Go through the data and copy every line in which "frequency" appears.

Source data below:

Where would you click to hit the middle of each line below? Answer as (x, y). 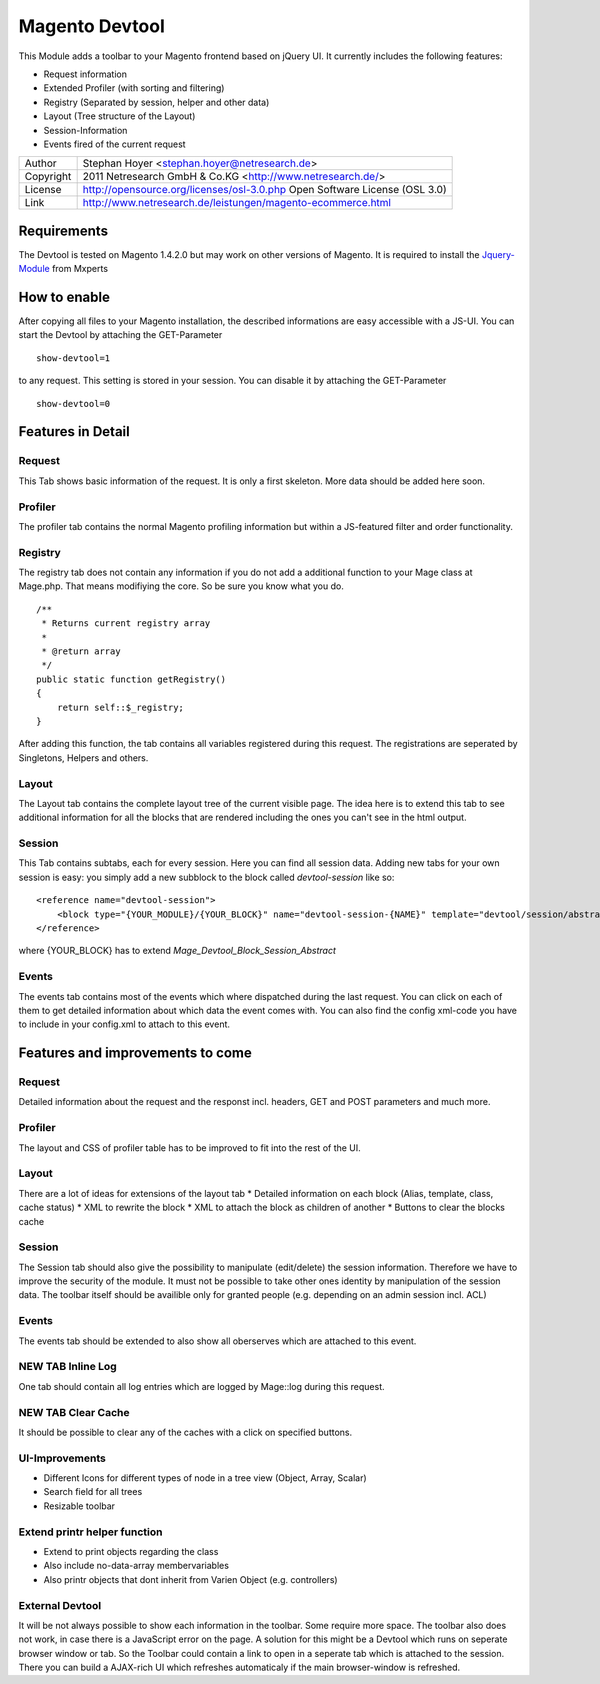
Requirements (63, 230)
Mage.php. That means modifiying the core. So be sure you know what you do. (181, 586)
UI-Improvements (62, 1458)
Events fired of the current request (114, 144)
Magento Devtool (91, 26)
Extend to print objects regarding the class (131, 1551)
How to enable (64, 297)
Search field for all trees (93, 1492)
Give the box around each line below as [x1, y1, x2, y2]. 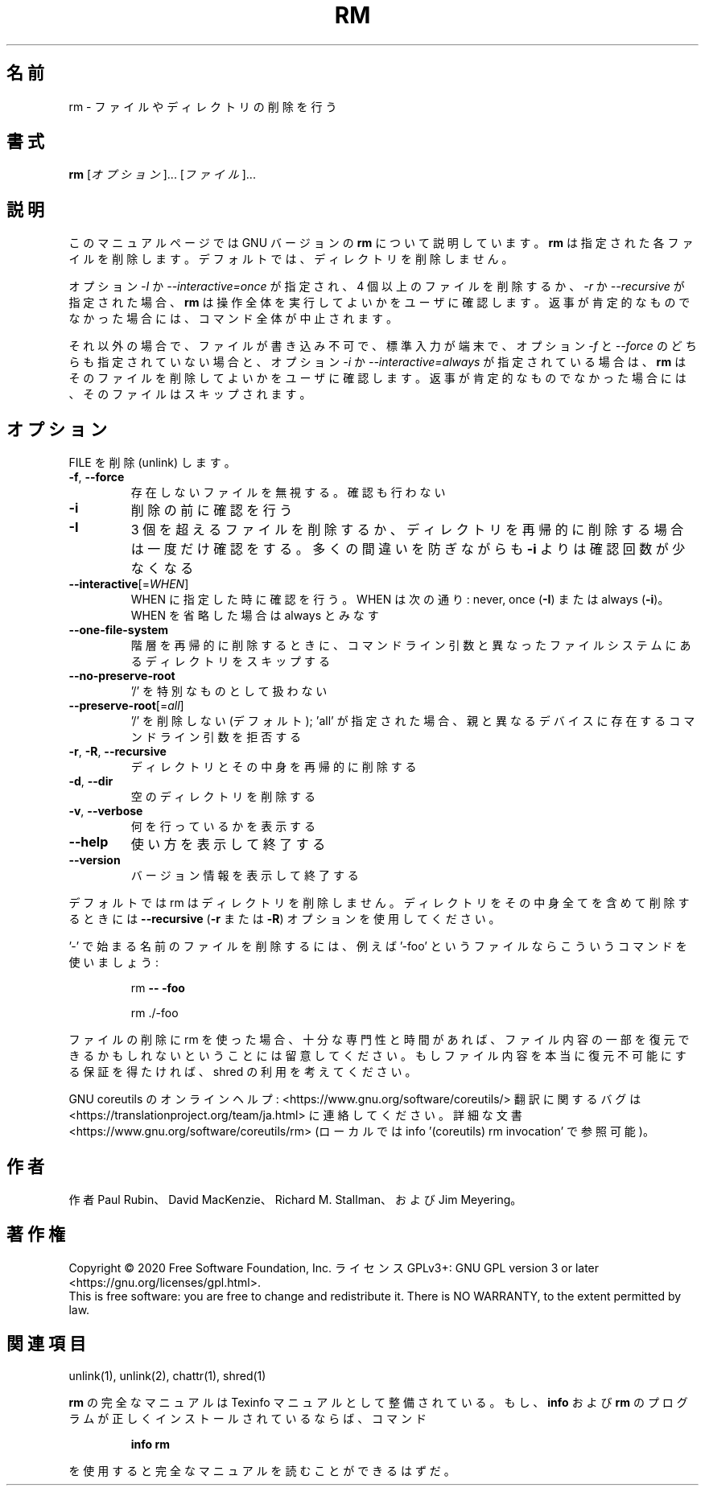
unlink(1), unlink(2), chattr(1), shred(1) [68, 1368, 266, 1383]
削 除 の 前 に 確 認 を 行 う [130, 502, 293, 519]
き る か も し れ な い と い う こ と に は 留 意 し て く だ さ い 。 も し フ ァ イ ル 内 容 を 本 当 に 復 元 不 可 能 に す [68, 1049, 686, 1063]
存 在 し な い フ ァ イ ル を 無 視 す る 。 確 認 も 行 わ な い [130, 485, 446, 500]
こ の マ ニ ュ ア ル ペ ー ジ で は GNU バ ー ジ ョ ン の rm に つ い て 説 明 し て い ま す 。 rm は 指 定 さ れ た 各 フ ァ [68, 236, 694, 250]
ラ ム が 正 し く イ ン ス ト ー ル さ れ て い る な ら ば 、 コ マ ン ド [68, 1411, 427, 1425]
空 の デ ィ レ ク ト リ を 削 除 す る [130, 789, 316, 804]
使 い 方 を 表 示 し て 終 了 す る [130, 836, 326, 853]
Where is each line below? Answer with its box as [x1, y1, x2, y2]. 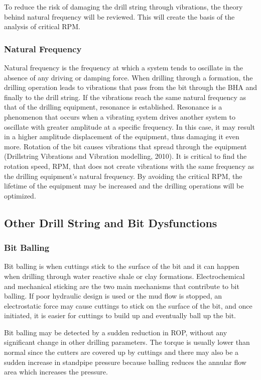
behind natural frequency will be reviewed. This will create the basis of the [4, 11, 235, 22]
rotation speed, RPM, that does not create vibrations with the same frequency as [4, 160, 254, 171]
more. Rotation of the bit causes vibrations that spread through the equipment [4, 141, 247, 151]
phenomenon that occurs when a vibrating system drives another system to [4, 111, 236, 122]
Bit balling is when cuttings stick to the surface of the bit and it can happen [4, 261, 239, 271]
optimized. [4, 190, 36, 201]
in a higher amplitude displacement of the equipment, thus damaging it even [4, 131, 239, 142]
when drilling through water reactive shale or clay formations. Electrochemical [4, 270, 245, 281]
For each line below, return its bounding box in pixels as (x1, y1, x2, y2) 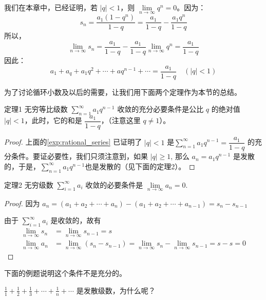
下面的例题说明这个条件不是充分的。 (4, 268, 126, 278)
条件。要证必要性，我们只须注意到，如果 (11, 151, 148, 162)
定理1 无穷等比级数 (4, 104, 68, 114)
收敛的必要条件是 (85, 179, 143, 190)
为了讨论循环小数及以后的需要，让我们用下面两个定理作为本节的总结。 (4, 86, 241, 97)
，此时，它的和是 (24, 115, 82, 126)
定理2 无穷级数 (4, 179, 53, 190)
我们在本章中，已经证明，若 (4, 2, 98, 12)
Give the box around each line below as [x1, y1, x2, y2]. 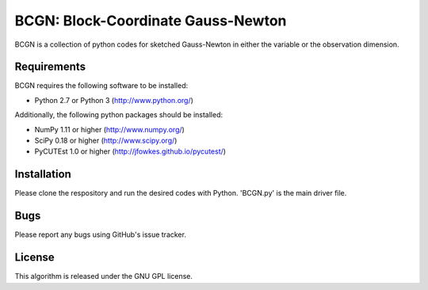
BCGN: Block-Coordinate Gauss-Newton [14, 12, 287, 29]
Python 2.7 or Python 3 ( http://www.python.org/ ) [34, 95, 194, 105]
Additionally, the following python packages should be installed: [14, 110, 224, 120]
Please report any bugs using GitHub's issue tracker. [14, 230, 186, 239]
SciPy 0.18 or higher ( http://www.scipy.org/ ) [34, 135, 178, 146]
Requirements [14, 60, 86, 74]
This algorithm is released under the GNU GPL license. [14, 272, 193, 281]
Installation [14, 167, 71, 181]
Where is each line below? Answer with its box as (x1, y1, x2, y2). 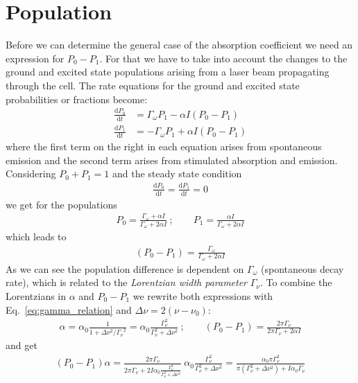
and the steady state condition (112, 166, 242, 181)
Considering (6, 166, 56, 181)
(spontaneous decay (261, 261, 344, 276)
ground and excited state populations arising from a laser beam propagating (6, 64, 330, 79)
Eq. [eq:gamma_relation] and (6, 302, 132, 317)
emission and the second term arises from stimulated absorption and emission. (6, 152, 338, 167)
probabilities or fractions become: (6, 91, 148, 106)
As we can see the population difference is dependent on (6, 261, 244, 276)
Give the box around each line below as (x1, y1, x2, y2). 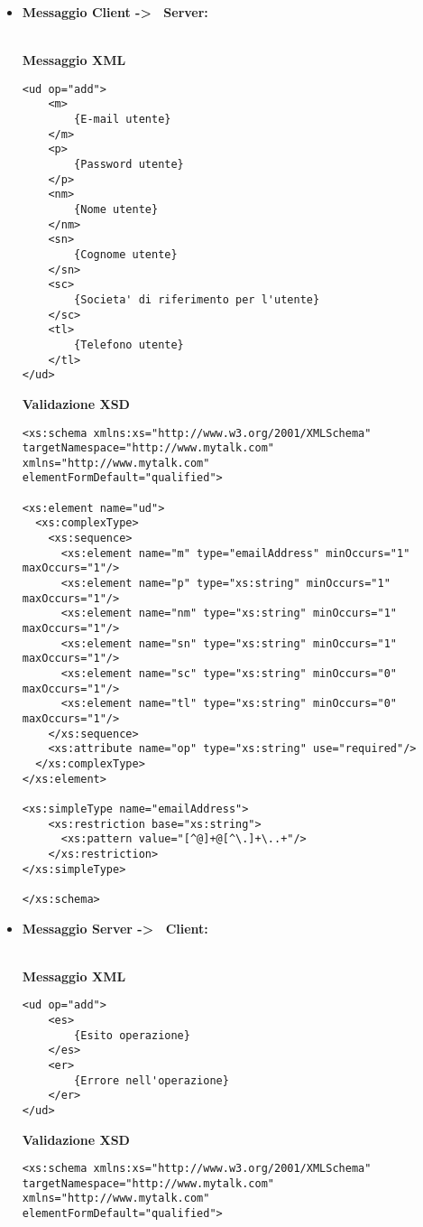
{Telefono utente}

End of Source data.

Response for this exercise:
behind natural frequency will be reviewed. This will create the basis of the [4, 11, 235, 22]
rotation speed, RPM, that does not create vibrations with the same frequency as [4, 160, 254, 171]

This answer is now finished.